- Episode no.: Season 7 Episode 20
- Directed by: David Straiton
- Story by: Eli Attie; Seth Hoffman;
- Teleplay by: Eli Attie
- Original air date: May 2, 2011

Guest appearances
- Donal Logue as Cyrus Harry; David Costabile as Phil Harry; Megan Follows as the fake Jennifer Williams; Candice Bergen as Arlene Cuddy;

Episode chronology
| ← Previous "Last Temptation" | Next → "The Fix" |
- House season 7

= Changes (House) =

"Changes" is the twentieth episode of the seventh season of the American medical drama series House. It aired on May 2, 2011 on Fox.

==Plot==
The team takes on the case of a lottery winner, Cyrus Harry (Donal Logue), suffering from paralysis and multiple types of cancer, and they must figure out if it is his new millionaire lifestyle that is making him sick. The newly rich Cyrus was looking for love, specifically running through a list of ladies named Jennifer Williams, as he hopes to find the Jennifer who was his Jersey shore summer fling 23 years earlier. He believes that with his fortune he will be able to stop being miserable and find happiness. Jennifer (Megan Follows) arrives at the hospital, having read about Cyrus in the news. Due to Thirteen's suspicion of Jennifer, eventually it is revealed that the "Jennifer" by Cyrus' side is a fraud, and part of a scheme set up by Cyrus' cousin, Phil (David Costabile), to scam Cyrus out of his newfound fortune. However at the end of the episode, House and Thirteen watch on as the real Jennifer arrives at the hospital, perhaps being Cyrus' real chance at happiness.

Meanwhile, Cuddy's mother Arlene threatens to sue the hospital over the slow recovery from her hip-replacement surgery ("Family Practice"), which causes tension between herself, House, and Cuddy. It is revealed that she did it in hopes that it would unite Cuddy and House against her as a common enemy, therefore encouraging them to get back together. Cuddy's issues with her mother are resolved but House assures her that he and Cuddy will not be getting back together.

Foreman tells Chase that he is repressed, and too easily lets others anger him, while Chase himself is feeling happier due to putting a stop to his promiscuous ways and having sworn off sex altogether. They wager a bet to see who can better change the ugly parts of their personalities; Chase begins hooking Foreman up to a blood pressure monitor during differentials to measure how much he is bothered by his teammates, especially House. One time, Chase cheats and manipulates the monitor, while twice Foreman cheats the test. It is shown at the end of the episode that Chase also cheated, and he is still having sex with new women.
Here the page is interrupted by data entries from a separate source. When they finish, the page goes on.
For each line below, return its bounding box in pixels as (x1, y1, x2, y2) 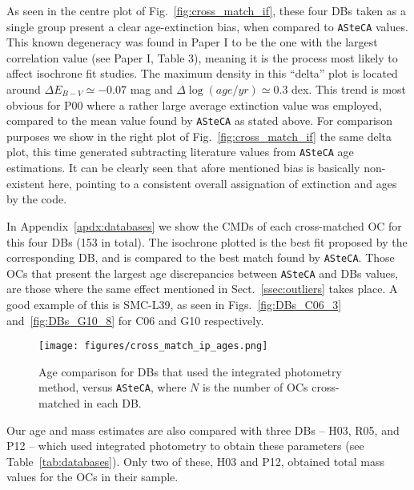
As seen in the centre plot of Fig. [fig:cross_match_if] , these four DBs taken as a (6, 2, 406, 18)
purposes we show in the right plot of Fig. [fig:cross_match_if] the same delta (6, 127, 392, 144)
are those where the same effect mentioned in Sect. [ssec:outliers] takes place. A (6, 280, 398, 297)
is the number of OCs (202, 379, 308, 396)
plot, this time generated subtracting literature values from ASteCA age (6, 143, 354, 160)
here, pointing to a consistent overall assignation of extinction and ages (48, 175, 397, 191)
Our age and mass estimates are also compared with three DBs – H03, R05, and (6, 421, 400, 438)
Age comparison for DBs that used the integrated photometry (38, 363, 342, 380)
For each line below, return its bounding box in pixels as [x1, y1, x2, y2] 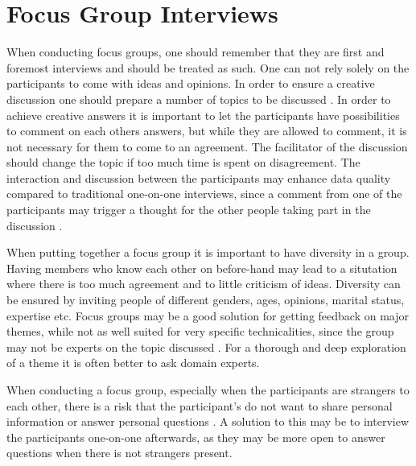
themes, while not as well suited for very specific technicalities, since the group [6, 323, 394, 340]
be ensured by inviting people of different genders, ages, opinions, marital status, [6, 291, 405, 308]
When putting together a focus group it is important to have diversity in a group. [6, 244, 410, 261]
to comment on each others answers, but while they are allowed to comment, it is [6, 122, 407, 139]
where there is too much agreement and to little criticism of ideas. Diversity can [6, 275, 401, 292]
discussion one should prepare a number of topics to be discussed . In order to [6, 90, 391, 107]
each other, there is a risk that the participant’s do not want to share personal [6, 397, 393, 414]
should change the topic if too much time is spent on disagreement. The [6, 154, 360, 171]
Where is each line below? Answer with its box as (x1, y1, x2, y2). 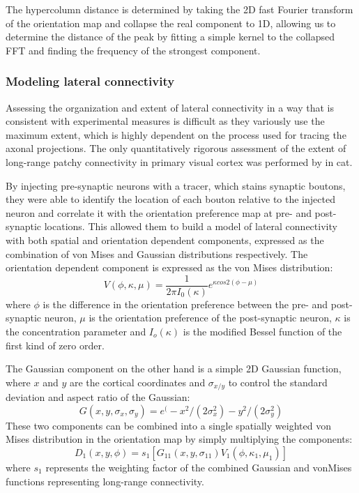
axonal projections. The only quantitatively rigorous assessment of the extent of (6, 141, 346, 156)
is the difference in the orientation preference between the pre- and (43, 296, 328, 311)
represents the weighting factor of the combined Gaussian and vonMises (45, 460, 352, 474)
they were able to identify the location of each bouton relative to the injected (6, 192, 335, 206)
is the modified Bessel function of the (183, 324, 342, 338)
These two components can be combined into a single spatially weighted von (6, 418, 331, 432)
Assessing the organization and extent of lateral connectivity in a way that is (6, 100, 335, 114)
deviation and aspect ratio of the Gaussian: (6, 390, 190, 404)
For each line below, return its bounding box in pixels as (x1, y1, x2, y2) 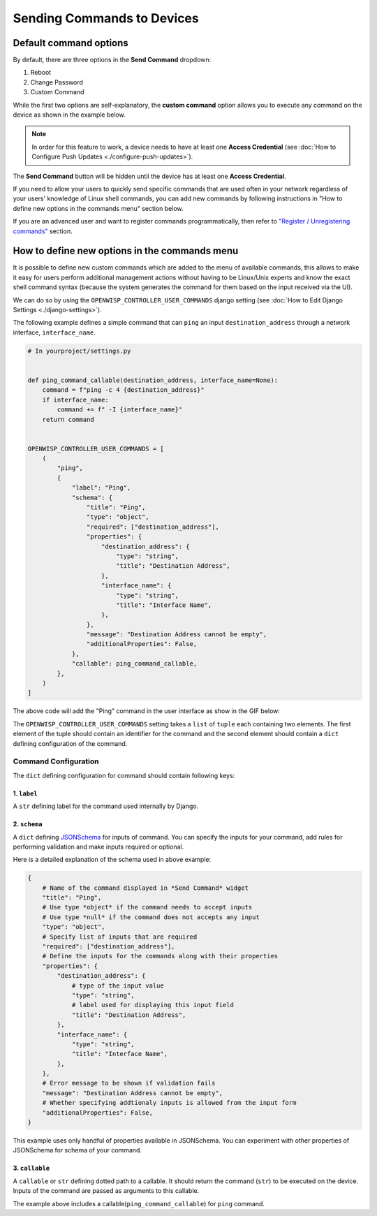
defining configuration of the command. (13, 739, 128, 747)
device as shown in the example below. (13, 110, 126, 119)
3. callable (13, 1164, 50, 1173)
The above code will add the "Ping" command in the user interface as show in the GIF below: (13, 707, 281, 715)
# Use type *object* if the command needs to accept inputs (42, 903, 253, 911)
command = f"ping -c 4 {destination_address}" (42, 386, 205, 394)
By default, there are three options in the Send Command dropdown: (13, 56, 212, 64)
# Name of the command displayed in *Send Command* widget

Thirteen believes that neither the money or Jennifer will be able to make Cyrus happy because each person's level of happiness or sadness is set into their DNA - with nothing being able to change it. Her cynical mood both intrigues and surprises House, who has a similar outlook. House actively begins trying to deduce why Thirteen's outlook on Cyrus and Jennifer's romance is so jaded. He brings her old high-school boyfriend to the hospital thinking that being dumped caused her to not believe that love can be rekindled - however it turns out he dumped her because she hooked up with his sister instead. Thirteen tells House, "Here's the dirty little secret. I just think we are who we are. And I think lotteries are stupid."

After observing Cyrus' reunion with the real Jennifer, Thirteen tells House that even if he gets screwed over again, because of his hope Cyrus will always be intrinsically happy. House comments that after everything Thirteen has been through, her outlook is a defense mechanism because if she can convince herself that she would have been miserable either way, she does not have to hate the universe for handing her a losing ticket. Thirteen points out that House is similarly miserable, and reiterates, "We are who we are. Lotteries are stupid."

==Reception==
===Critical response===
The A.V. Club gave the episode a C+ rating.